18. Clinical-trial targeted therapies
Because chromophobe RCC is rare, clinical trials are very important. Trials may include new TKIs, MET/FGFR inhibitors, or antibody-drug conjugates tested in non-clear-cell RCC. The purpose is to find safer and more effective options for this specific subtype. Mechanisms vary but often focus on pathways that are especially active in chromophobe tumors.
19. Clinical-trial immunotherapy combinations
Trials may test novel immune combinations, vaccines, or cellular therapies in rare RCC subtypes. These regimens aim to boost or redirect the immune system against chromophobe tumor cells. Side effects can be similar to other immune checkpoint drugs, including risk of autoimmune-type inflammation of organs, requiring close monitoring.
20. Supportive medicines (anti-nausea, bone health, blood-pressure drugs)

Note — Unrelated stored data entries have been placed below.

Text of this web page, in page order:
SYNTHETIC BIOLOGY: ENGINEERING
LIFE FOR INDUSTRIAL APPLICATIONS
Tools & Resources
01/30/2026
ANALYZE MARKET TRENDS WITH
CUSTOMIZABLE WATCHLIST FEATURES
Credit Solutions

Alongside cancer-directed drugs, many supportive drugs are used: anti-nausea pills, stomach protectants, blood-pressure medications, bone-strengthening agents, and growth factors for blood counts. These do not treat the tumor directly but are essential to keep treatment safe and tolerable. They work by controlling side effects so you can stay on effective doses of the main cancer drugs.[4][5]
Dietary Molecular Supplements (Supportive, Not Cures)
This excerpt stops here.